FIGURE 6. (A) and (B) Time series of the Plantower and BAM in Temuco, from June 21 until July 26, 2019. (C) and (D) Time series of the Nova Fitness and BAM in Talca, from October 1st until November 20, 2019.
In Talca, measurements were also done in winter, from June 15 until August 7, 2020. A comparison of the measurements with the low cost and the BAM monitor is shown in Figure 6C,D. The plots show that measurements with both monitors are similar and the correlation between the Nova Fitness and the BAM monitor for PM2.5 is R2 = 0.73 and for PM10 the correlation is R2 = 0.69. The correlation between PM10 and PM2.5 measured with the BAM monitor is very high R2 = 0.99. The concentration is also very similar, with the average PM10 being 61.4 μg/m3 and PM2.5 = 53.9 μg/m3.

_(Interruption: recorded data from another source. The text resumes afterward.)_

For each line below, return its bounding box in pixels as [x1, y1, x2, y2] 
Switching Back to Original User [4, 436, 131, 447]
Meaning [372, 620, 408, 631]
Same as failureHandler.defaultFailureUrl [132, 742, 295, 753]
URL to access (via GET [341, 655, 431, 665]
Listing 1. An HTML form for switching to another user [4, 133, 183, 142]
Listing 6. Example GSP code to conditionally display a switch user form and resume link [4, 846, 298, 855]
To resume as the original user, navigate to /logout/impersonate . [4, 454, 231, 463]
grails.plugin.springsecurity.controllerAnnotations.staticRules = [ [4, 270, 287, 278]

In Santiago (Parque O’Higgins station), measurements were done during spring of 2020, from October 1st until November 20. In order to compare with the previous measurements, only 1 month is going to be used for the calculations. The times series for the first month is plotted in Figure 7A,B. In this site, there is less correlation between the measurements with the Plantower and the BAM monitor. The shape of PM10 is also different to PM2.5. The correlation between PM10 and PM2.5 is R2 = 0.49, the average PM10 was 56.5 μg/m3 and PM2.5 was 15.7 μg/m3, that is a difference of 3.6 between them. The correlation between the Plantower and the BAM monitor for PM2.5 is R2 = 0.86 and for PM10 the correlation is R2 = 0.34.

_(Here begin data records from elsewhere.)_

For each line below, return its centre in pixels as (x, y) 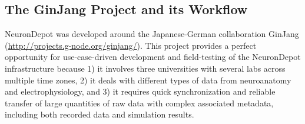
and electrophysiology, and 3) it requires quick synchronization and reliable (140, 91)
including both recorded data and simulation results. (100, 114)
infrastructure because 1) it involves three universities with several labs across (145, 68)
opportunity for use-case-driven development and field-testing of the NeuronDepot (153, 57)
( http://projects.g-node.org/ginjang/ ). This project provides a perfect (131, 45)
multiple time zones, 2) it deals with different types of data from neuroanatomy (148, 80)
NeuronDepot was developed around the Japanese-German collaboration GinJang (152, 34)
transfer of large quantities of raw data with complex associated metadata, (139, 103)

FIGURE 7. (A) and (B) Time series of the Plantower and BAM in Santiago, from October 1 until November 20, 2019, (C) and (D) Plantower and BAM in Quillota from August 26 until September 30, 2020, (E) and (F) Plantower and BAM in Caleos from September 24 until November 14, 2020.

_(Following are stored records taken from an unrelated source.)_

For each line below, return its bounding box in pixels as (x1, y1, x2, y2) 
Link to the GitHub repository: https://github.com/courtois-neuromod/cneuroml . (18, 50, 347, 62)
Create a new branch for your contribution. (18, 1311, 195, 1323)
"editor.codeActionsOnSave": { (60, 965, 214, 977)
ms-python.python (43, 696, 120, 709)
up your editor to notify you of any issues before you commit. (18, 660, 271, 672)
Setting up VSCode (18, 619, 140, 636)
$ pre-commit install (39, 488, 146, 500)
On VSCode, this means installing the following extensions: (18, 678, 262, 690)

In Quillota the measurements were done at the end of winter, from August 26 until September 30, 2020. The comparison between the Plantower and the BAM monitor is plotted in Figure 7C,D. In this site, the PM2.5 measurement with the Plantower monitor shows better agreement with the BAM monitor than the PM10 measurement. The correlation between PM10 and PM2.5 is R2 = 0.65, the average PM10 was 36.8 μg/m3 and PM2.5 was 19.4 μg/m3. The correlation between the Plantower and the BAM monitor for PM2.5 is R2 = 0.65 and the correlation for PM10 is R2 = 0.34.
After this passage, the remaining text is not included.